_Exercise goal_: Output all entries verbatim, dropping pictures.

--------------------------------

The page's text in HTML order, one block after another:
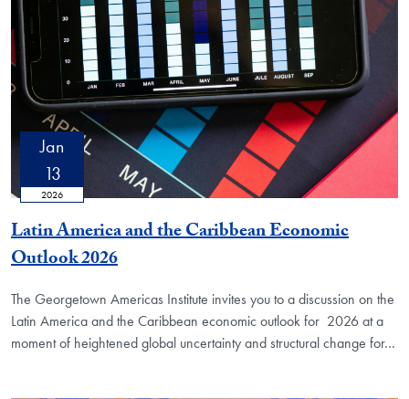
Jan
13
2026
Latin America and the Caribbean Economic
Outlook 2026
The Georgetown Americas Institute invites you to a discussion on the
Latin America and the Caribbean economic outlook for 2026 at a
moment of heightened global uncertainty and structural change for…
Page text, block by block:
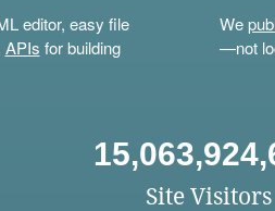
editor, easy file
APIs for building
We
—not
Site Visitors
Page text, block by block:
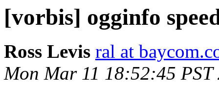
[vorbis] ogginfo
Ross Levis ral at
Mon Mar 11 18:52:45 PST
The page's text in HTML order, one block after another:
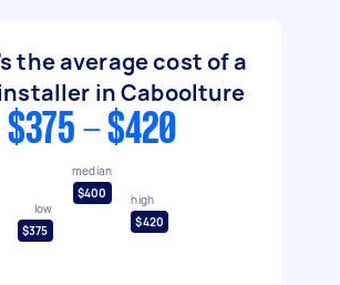
the average cost of a
in Caboolture
$375 - $420
low
$375
median
$400
high
$420
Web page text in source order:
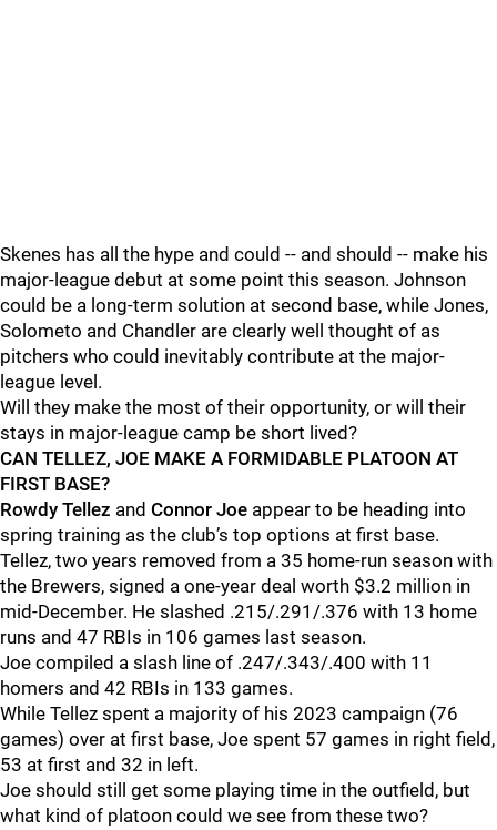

--------------------------------

_Task answer_:
The page's text in HTML order, one block after another:
Jan
13
2026
Latin America and the Caribbean Economic
Outlook 2026
The Georgetown Americas Institute invites you to a discussion on the
Latin America and the Caribbean economic outlook for 2026 at a
moment of heightened global uncertainty and structural change for…
Page text, block by block:
editor, easy file
APIs for building
We
—not
Site Visitors
Page text, block by block:
[vorbis] ogginfo
Ross Levis ral at
Mon Mar 11 18:52:45 PST
The page's text in HTML order, one block after another:
the average cost of a
in Caboolture
$375 - $420
low
$375
median
$400
high
$420
Web page text in source order:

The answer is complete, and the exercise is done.